Namun, pertanyaan yang sering muncul setiap tahunnya adalah: “Kapan persisnya sholat Tarawih pertama tahun 2026 dimulai?”
Mengingat Indonesia memiliki beberapa metode penetapan awal bulan hijriah, terdapat potensi perbedaan jadwal antara Muhammadiyah, Nahdlatul Ulama (NU), dan Pemerintah. Berikut adalah rangkuman jadwalnya untuk membantu Anda bersiap:
Muhammadiyah Mulai Lebih Awal
Berdasarkan Kalender Hijriah Global Tunggal (KHGT) yang dipedomani oleh Pimpinan Pusat Muhammadiyah, 1 Ramadhan 1447 H jatuh pada hari Rabu, 18 Februari 2026.
Dengan ketetapan ini, warga Muhammadiyah akan melaksanakan:

-
Sholat Tarawih Pertama: Selasa malam, 17 Februari 2026.
-
Puasa Pertama: Rabu, 18 Februari 2026.
Pemerintah dan NU Menunggu Sidang Isbat
Berbeda dengan Muhammadiyah, Pemerintah melalui Kementerian Agama (Kemenag) dan Nahdlatul Ulama (NU) biasanya menggunakan metode rukyatul hilal (pengamatan langsung anak bulan).
Berdasarkan prediksi dalam Kalender Hijriah Indonesia 2026 resmi dari Kemenag dan Almanak NU, 1 Ramadhan diperkirakan jatuh pada Kamis, 19 Februari 2026. Jika prediksi ini tepat, maka:
-
Sholat Tarawih Pertama: Rabu malam, 18 Februari 2026.
-
Puasa Pertama: Kamis, 19 Februari 2026.
Catatan: Kepastian resmi versi Pemerintah baru akan diumumkan setelah Sidang Isbat yang digelar pada Selasa sore, 17 Februari 2026.

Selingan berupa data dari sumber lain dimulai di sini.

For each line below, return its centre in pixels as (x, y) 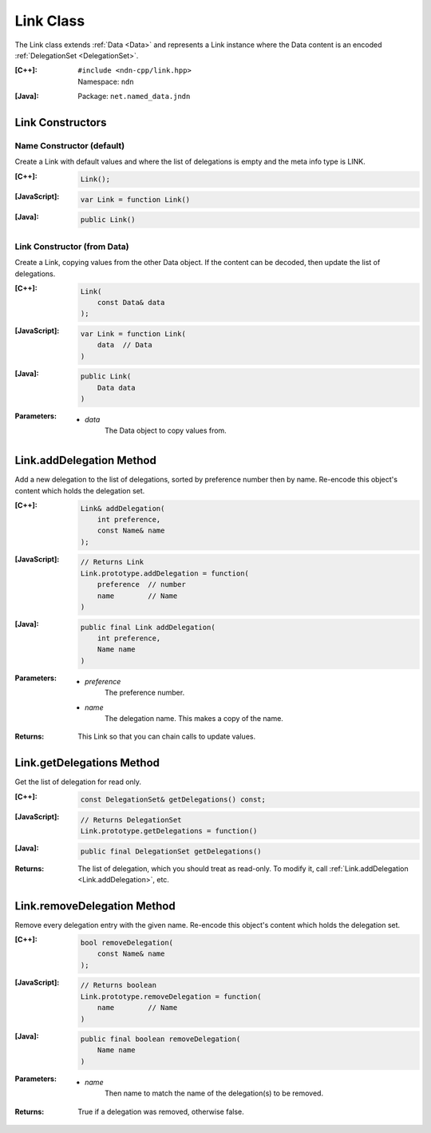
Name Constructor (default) (70, 145)
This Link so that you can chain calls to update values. (166, 737)
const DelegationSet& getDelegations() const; (173, 800)
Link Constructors (61, 123)
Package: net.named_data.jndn (134, 97)
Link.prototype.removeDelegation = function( (171, 996)
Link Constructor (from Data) (72, 246)
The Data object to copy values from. (166, 430)

| Ormas / Lembaga | Malam Tarawih Pertama | Awal Puasa (1 Ramadhan) |
| Muhammadiyah | Selasa, 17 Februari 2026 | Rabu, 18 Februari 2026 |
| Pemerintah (Prediksi) | Rabu, 18 Februari 2026 | Kamis, 19 Februari 2026 |
| NU (Prediksi) | Rabu, 18 Februari 2026 | Kamis, 19 Februari 2026 |
Persiapan Menjelang Tarawih
Sambil menunggu keputusan resmi, ada baiknya kita mulai mempersiapkan diri. Selain menghafal kembali niat sholat Tarawih, pastikan fisik dalam kondisi prima untuk menjalani ibadah di bulan penuh berkah ini.
Perbedaan hari dalam memulai ibadah adalah hal yang lumrah di Indonesia dan hendaknya menjadi sarana untuk mempererat toleransi antar sesama umat Muslim.